Negli anni certo qualcosa è cambiato,“Abbiamo aggiunto per esempio il pesce, un po’ per stare al passo con le tendenze, un po’ per variare quella che era una volta la cena di magro della Vigilia”. Il 24 sera infatti, fino a qualche decennio a tavola c’era la cena di magro, in cui si mangiavano baccalà accompagnato da minestre o brodo. “Ricordo ancora il sapore genuino dei legumi, del tepore del camino, delle castagne… Nelle famiglie più benestanti, chi poteva, aggiungeva pezzetti di guanciale per dare più sapidità. Poi c’erano gli spaghetti, con le alici, condite semplicemente”. Erano cibi semplici ma che, a quanto pare, mettevano tutti d’accordo, “C’era tanta allegria condita dalla voglia di stare insieme. Dopo la minestra e gli spaghetti si passava alla portata principale che era sempre l’anguilla o il baccalà, fritto in pastella, arrosto, al sugo o al forno con le patate”.
“L’anguilla – spiega ancora Moretti – era una vera e propria leccornia che non tutti potevano permettersi, veniva cotta con la brace del camino, dopo una sapiente marinatura e si acquistava esclusivamente per l’occasione”. E l’anguilla, o il capitone, oggi è ancora un piatto di nicchia, non di facilissima reperibilità e soprattutto, in questo periodo dell’anno arriva a costi non accessibili a tutti.

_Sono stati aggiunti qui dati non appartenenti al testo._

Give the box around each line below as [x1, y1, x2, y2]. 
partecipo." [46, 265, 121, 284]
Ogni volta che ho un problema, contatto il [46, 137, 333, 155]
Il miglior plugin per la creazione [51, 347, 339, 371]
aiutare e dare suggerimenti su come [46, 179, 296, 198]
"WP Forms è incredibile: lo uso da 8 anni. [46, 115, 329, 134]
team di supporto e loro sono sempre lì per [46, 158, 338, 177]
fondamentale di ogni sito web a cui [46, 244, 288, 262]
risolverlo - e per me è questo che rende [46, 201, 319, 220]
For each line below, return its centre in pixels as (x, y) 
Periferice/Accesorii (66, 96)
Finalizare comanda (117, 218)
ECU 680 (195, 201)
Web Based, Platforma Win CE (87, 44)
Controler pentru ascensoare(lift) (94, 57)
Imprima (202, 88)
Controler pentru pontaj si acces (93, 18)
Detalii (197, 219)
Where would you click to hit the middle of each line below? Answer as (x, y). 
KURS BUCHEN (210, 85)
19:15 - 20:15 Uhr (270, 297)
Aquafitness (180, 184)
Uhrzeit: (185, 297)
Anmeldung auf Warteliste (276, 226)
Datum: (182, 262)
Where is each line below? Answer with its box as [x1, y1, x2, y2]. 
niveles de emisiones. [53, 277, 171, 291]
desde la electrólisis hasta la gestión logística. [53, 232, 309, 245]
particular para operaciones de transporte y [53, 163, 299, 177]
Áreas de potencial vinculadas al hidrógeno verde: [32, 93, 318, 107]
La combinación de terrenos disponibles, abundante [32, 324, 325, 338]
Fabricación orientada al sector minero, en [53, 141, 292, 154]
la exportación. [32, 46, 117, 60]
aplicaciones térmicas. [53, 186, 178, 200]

Ciò che si aspettavano e che aspettano ancora tutti è il trionfo di fritti che ovviamente non possono mancare: si va dalle classiche verdure in pastella come il cavolo o la verza e anche la mela spolverata di zucchero, passando per i calamari, il baccalà, la moderna tempura di gamberi. I contorni, ora come allora, sono sempre quelli: cavoli e cavolfiori, la rapa rossa, i broccoli che lasciano comunque uno spazietto ai dolci. “Il fiore all’occhiello aquilano: il torrone aquilano, i caciunitti presi in prestito dal Teramano e dalla costa, la frutta secca, le noci, pandoro e panettone”.

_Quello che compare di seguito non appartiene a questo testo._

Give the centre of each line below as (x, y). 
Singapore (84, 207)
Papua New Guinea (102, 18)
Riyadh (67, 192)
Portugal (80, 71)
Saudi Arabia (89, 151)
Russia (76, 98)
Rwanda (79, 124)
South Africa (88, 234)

Potrebbe bastare tutto questo per fare poi un digiuno di 24 ore, invece no perchè il giorno dopo si scaldano i motori per il pranzo del 25. Cavallo vincente non si cambia, ancora una volta vince la tradizione e quindi, secondo gli studi di Demetrio Moretti, “non può mancare l’antipasto classico fatto di formaggi e salumi, tutto molto semplice ma gustoso. In alcune famiglia si prepara ancora il brodo con il cardo, oppure con la stracciatella, l’indivia e il pane fritto, come la zuppa della sposa del Parco Nazionale d’Abruzzo. C’è chi invece ha preso in prestito le ‘scrippelle’ dal Teramano ma, in ogni caso, devono esserci le fettuccine o la lasagna e poi l’agnello, magari cacio e ova, anche se è un piatto più primaverile, o al forno, oppure panato e fritto”.

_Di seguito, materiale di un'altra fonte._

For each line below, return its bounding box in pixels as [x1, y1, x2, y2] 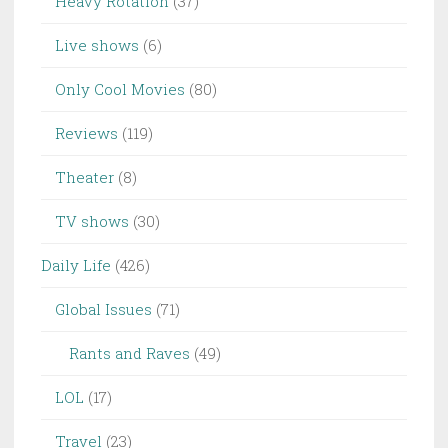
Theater [55, 167, 114, 188]
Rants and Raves [69, 343, 190, 364]
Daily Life [41, 255, 111, 276]
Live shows [55, 35, 139, 56]
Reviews [55, 123, 118, 144]
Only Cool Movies [55, 79, 185, 100]
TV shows [55, 211, 129, 232]
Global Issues [55, 299, 152, 320]
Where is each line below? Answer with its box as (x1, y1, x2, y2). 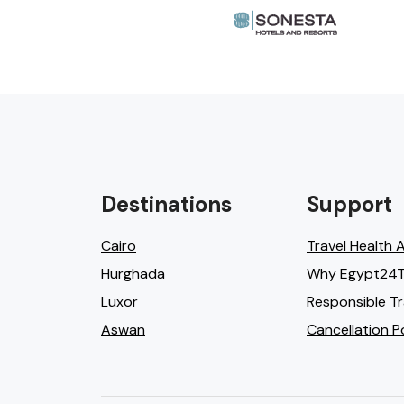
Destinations (101, 190, 232, 218)
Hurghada (101, 264, 165, 283)
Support (307, 190, 392, 218)

Si conclude questo tour culinario dedicato al Natale pescando sempre dal baule dei ricordi di Demetrio Moretti:“il 25 nelle tavole delle famiglie ricche si chiudeva il pranzo con la pizza dolce, un pan di spagna sofficissimo, bagnato con alchermes e farcito con la crema al cioccolato. Una tradizione oggi quasi scomparsa e sostituita dai tanti panettoni e pandori artigianali molti dei quali prodotti in Abruzzo. Un pezzetto di torrone, un mandarino, una noce, l’amore e il caffè… Poi si gioca tutti insieme, allo stesso tavolo!”.